|
MANAMA – Regulators need to consider whether the use of off-balance sheet special purpose vehicles in Islamic finance gives rise to the same lack of transparency that occurred with off-balance sheet structured investment vehicles (SIVs) in conventional finance, a leading Middle East central banker said in mid-December.
Central Bank of Bahrain governor Rasheed Mohammed Al Maraj said some of the lessons of the global financial crisis are quite general and apply equally to conventional, interest-charging finance as well as to Islamic finance, which observes the Sharia (Islamic) law bar on charging interest on loans.
“Central bankers and regulators have learned that they must pay more attention to risks that are common throughout the entire sector of the industry. These risks might not be apparent from reviewing the balance sheet or financial statements of an individual institution,” Al Maraj told a conference on Islamic banking in the Bahraini capital of Manama. The annual conference was organised by the Accounting and Auditing Organisation for Islamic Financial Institutions (AAOIFI), the Manama-based international body that develops accounting, auditing and governance standards for Islamic finance, and the World Bank, the Washington-based multilateral organisation that provides finance to developing countries.
Al Maraj was speaking as Abu Dhabi provided a $10 billion life-line for its fellow Persian Gulf emirate Dubai, which forestalled a threatened default on a $3.52 billion sukuk, or Islamic bond. The sukuk had been issued by the Nakheel property development offshoot of the quasi-government owned Dubai World investment company.
Analysts say the Dubai debt crisis shows that Islamic finance is far from immune to the problems seen in conventional finance. Some critics argue the reason is that many Islamic financial products are in fact structured in a way very similar to conventional products rather than reflecting the spirit and substance of Islamic law (see GRR, December 2009).
“There are many who might say that the events in the global financial system have little relevance to Islamic finance,” Al Maraj said.

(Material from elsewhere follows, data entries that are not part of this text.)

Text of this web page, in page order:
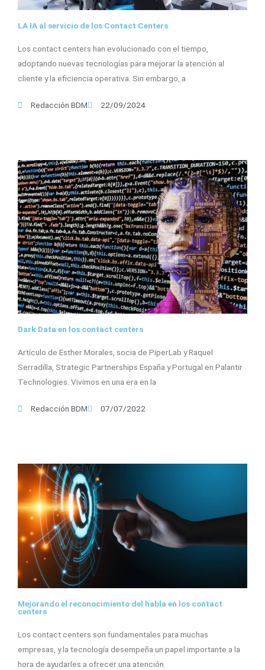
LA IA al servicio de los Contact Centers
Los contact centers han evolucionado con el tiempo,
adoptando nuevas tecnologías para mejorar la atención al
cliente y la eficiencia operativa. Sin embargo, a
Redacción BDM 22/09/2024
Dark Data en los contact centers
Artículo de Esther Morales, socia de PiperLab y Raquel
Serradilla, Strategic Partnerships España y Portugal en Palantir
Technologies. Vivimos en una era en la
Redacción BDM 07/07/2022
Mejorando el reconocimiento del habla en los contact
centers
Los contact centers son fundamentales para muchas
empresas, y la tecnología desempeña un papel importante a la
hora de ayudarles a ofrecer una atención
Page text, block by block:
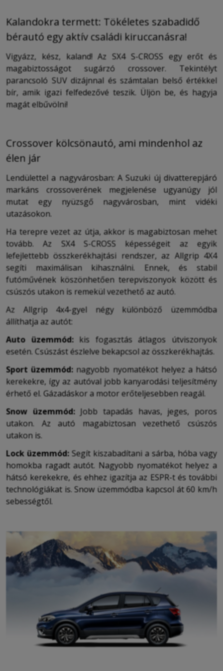
Kalandokra termett: Tökéletes szabadidő
bérautó egy aktív családi kiruccanásra!
Vigyázz, kész, kaland! Az SX4 S-CROSS egy erőt és
magabiztosságot sugárzó crossover. Tekintélyt
parancsoló SUV dizájnnal és számtalan belső értékkel
bír, amik igazi felfedezővé teszik. Üljön be, és hagyja
magát elbűvölni!
Crossover kölcsönautó, ami mindenhol az
élen jár
Lendülettel a nagyvárosban: A Suzuki új divatterepjáró
markáns crossoverének megjelenése ugyanúgy jól
mutat egy nyüzsgő nagyvárosban, mint vidéki
utazásokon.
Ha terepre vezet az útja, akkor is magabiztosan mehet
tovább. Az SX4 S-CROSS képességeit az egyik
lefejlettebb összkerékhajtási rendszer, az Allgrip 4X4
segíti maximálisan kihasználni. Ennek, és stabil
futóművének köszönhetően terepviszonyok között és
csúszós utakon is remekül vezethető az autó.
Az Allgrip 4x4-gyel négy különböző üzemmódba
állíthatja az autót:
Auto üzemmód:kis fogasztás átlagos útviszonyok
esetén. Csúszást észlelve bekapcsol az összkerékhajtás.
Sport üzemmód: nagyobb nyomatékot helyez a hátsó
kerekekre, így az autóval jobb kanyarodási teljesítmény
érhető el. Gázadáskor a motor erőteljesebben reagál.
Snow üzemmód:Jobb tapadás havas, jeges, poros
utakon. Az autó magabiztosan vezethető csúszós
utakon is.
Lock üzemmód: Segít kiszabadítani a sárba, hóba vagy
homokba ragadt autót. Nagyobb nyomatékot helyez a
hátsó kerekekre, és ehhez igazítja az ESPR-t és további
technológiákat is. Snow üzemmódba kapcsol át 60 km/h
sebességtől.

“Many in the Islamic finance industry point out that it has been sheltered from the impact of the crisis in part because Sharia prohibits the excess leverage and speculative financial activities that were at its root.
“They also take comfort from the fact that many participants in conventional finance, as well as regulators, and policymakers have begun to ask whether there are lessons to be learned from the principles of Islamic finance which might help avoid future crises.”
But while acknowledging that recent events have created “a great opportunity” for Islamic finance, Al Maraj warned against complacency and said the industry must ensure the lessons of the crisis are fully learned.
He said the global financial crisis involved multiple failures of disclosure and transparency, noting for example that conventional banks moved assets to SIVs or “conduits” which did not form part of their normal financial reporting.
The risk disclosures of various financial instruments did not enable the purchasers of the instruments to perform a proper assessment of the risk/reward trade-off, he added.
There are parallels with Islamic finance, Al Maraj said. “The use of off-balance sheet special purpose vehicles has been a feature of the financing model of many Islamic banks. We need to consider whether this gives rise to the same problem of a lack of transparency that arose with off-balance sheet SIVs. Similarly accounting standards for Islamic finance need to keep pace with financial innovation. There is a lesson in the failure of the accounting of conventional instruments to keep pace with industry developments.”
Al Maraj said AAOFI will have important work to do to ensure that the transparency and disclosure of Islamic financial products matches the enhanced standards that are likely to be forthcoming for conventional finance.
He noted a risk common both conventional and Islamic finance is the assumption that all banks can exit their speculative positions at the same time.
Al Maraj said some people might believe that because Islamic financial firms cannot invest in CDOs (collateralised debt obligations) and CLOs (collateralised loan obligations), they must be immune to the problems faced in the crisis by conventional banks that couldn’t sell their CDOs and CLOs at any price.
“But think about the exposure of many Islamic banks to the real estate market,” he urged. “It might be a reasonable assumption for an individual institution that it could exit profitably a property development that it is funding. But when many other institutions are making similar assumptions about the projects they are funding, the industry as a whole may find it difficult to exit its investments without substantial losses or within a reasonable time-frame.”